Seattle’s experience was quite different. Employers took the wage increase to $15 dollars an hour as a challenge. Toronto-based Lending Loop surveyed Seattle businesses. Their CEO Cato Pastoll explained: “It kind of forced people to make some just general good business decisions (Globe and Mail, October, 2017).”
Low wages discourage productivity because cheap labour can make inefficient businesses profitable. Higher productivity involves streamlining operations and introducing technology. It’s notable that these measures are changes that employers make — low productivity is not the result of “lazy” employees.
One Seattle furniture store eliminated low-wage entry level positions and empowered employees to become more productive. One employee was so motivated that he contacted condo owners and offered deals on furniture for new tenants. The store owner was pleased with the boost in morale: “Find out what makes your staff excited and empower them to be part of it with you,”
“It’s really easy to become angry and start acting in injudicious ways,” said an owner of a nail salon in Port Angeles, Washington. He and his wife could have cut back on staff, or turned them into commissioned workers, but they streamlined operations instead. The time taken for each procedure was standardized which meant that more clients could be booked.
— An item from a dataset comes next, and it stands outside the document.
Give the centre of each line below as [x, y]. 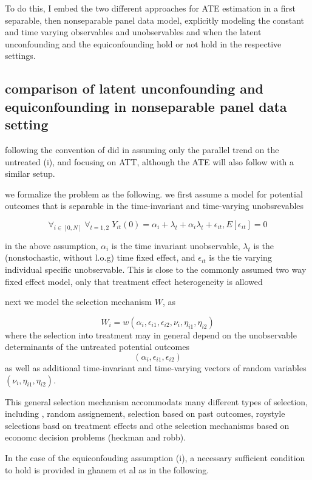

An automated time-keeping system eliminated the time to manually fill out time sheets. Under different circumstances, staff might have resented seeing more clients a day but with an increase in wages, they were more willing to focus on work.
Contrary to the calamity predicted by some doubtful business owners, higher minimum wages don’t result in more unemployment. Studies done by the Organization for Economic Co-operation and Development show those countries with higher wages shift employment from formerly low wage sectors such as restaurants to higher wage areas such as technology.
The owners of Tim Hortons could improve profits through the introduction of technology. I notice that McDonalds has automated kiosks where you can both order and pay for your meal.
Higher minimum wages are a boon to the economy because businesses save costs by keeping experienced workers and reducing training costs; productivity and profit margins are improved; and local economies are enhanced with workers' new spending power.